Correlation Between Auer Growth and Guggenheim High
Can any of the company-specific risk be diversified away by investing in both Auer Growth and Guggenheim High at the same time? Although using a correlation coefficient on its own may not help to predict future stock returns, this module helps to understand the diversifiable risk of combining Auer Growth and Guggenheim High into the same portfolio, which is an essential part of the fundamental portfolio management process.

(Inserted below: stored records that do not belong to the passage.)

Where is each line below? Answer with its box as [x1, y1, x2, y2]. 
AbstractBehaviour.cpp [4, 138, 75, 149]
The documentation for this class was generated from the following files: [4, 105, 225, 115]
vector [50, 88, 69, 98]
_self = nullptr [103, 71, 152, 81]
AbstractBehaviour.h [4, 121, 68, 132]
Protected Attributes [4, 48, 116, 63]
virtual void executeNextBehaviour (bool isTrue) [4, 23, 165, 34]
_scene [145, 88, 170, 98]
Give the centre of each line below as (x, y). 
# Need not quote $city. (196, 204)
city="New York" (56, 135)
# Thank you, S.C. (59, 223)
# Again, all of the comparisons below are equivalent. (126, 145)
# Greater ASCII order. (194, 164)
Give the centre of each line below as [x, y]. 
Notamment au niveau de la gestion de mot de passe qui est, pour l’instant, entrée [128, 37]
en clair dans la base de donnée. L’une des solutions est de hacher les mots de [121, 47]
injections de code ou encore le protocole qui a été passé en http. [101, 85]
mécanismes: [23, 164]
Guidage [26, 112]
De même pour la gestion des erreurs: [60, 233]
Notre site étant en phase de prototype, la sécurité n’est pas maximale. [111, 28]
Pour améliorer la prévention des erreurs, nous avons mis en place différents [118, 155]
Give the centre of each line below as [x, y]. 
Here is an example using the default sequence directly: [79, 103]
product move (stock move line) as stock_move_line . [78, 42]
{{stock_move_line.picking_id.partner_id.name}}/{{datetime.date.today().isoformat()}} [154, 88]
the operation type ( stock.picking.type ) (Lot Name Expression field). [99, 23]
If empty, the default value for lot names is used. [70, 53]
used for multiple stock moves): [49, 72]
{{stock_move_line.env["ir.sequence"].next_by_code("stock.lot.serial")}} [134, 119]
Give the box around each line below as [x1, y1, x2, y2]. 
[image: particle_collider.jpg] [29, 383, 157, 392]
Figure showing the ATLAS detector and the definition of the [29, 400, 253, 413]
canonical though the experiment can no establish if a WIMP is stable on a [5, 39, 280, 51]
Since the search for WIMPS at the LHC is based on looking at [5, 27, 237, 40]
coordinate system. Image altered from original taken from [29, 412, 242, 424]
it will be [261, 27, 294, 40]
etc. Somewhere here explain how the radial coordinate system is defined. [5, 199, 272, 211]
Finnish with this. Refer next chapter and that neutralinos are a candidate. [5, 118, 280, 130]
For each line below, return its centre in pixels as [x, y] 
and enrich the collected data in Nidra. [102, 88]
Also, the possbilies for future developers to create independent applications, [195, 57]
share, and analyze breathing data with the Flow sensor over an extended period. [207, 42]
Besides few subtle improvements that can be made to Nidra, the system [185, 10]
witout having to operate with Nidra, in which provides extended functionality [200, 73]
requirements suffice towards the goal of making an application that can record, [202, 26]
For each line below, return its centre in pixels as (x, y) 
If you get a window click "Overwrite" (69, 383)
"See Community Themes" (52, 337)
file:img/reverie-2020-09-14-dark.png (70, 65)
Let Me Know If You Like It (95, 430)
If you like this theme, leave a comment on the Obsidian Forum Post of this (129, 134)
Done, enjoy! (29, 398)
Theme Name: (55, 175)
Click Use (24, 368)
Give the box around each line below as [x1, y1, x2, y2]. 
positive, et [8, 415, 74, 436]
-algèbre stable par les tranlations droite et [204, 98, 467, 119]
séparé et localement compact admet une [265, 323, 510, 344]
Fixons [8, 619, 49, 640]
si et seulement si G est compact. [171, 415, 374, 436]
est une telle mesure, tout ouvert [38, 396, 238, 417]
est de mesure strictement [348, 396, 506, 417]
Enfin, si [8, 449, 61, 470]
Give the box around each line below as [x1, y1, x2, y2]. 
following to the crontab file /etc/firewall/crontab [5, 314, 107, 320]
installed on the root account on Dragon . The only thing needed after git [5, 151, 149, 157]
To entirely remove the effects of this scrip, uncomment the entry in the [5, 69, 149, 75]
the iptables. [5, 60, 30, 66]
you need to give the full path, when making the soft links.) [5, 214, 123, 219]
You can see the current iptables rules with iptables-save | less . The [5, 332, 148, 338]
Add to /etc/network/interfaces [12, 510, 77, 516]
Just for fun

By analyzing existing cross correlation between Auer Growth Fund and Guggenheim High Yield, you can compare the effects of market volatilities on Auer Growth and Guggenheim High and check how they will diversify away market risk if combined in the same portfolio for a given time horizon. You can also utilize pair trading strategies of matching a long position in Auer Growth with a short position of Guggenheim High. Check out your portfolio center. Please also check ongoing floating volatility patterns of Auer Growth and Guggenheim High.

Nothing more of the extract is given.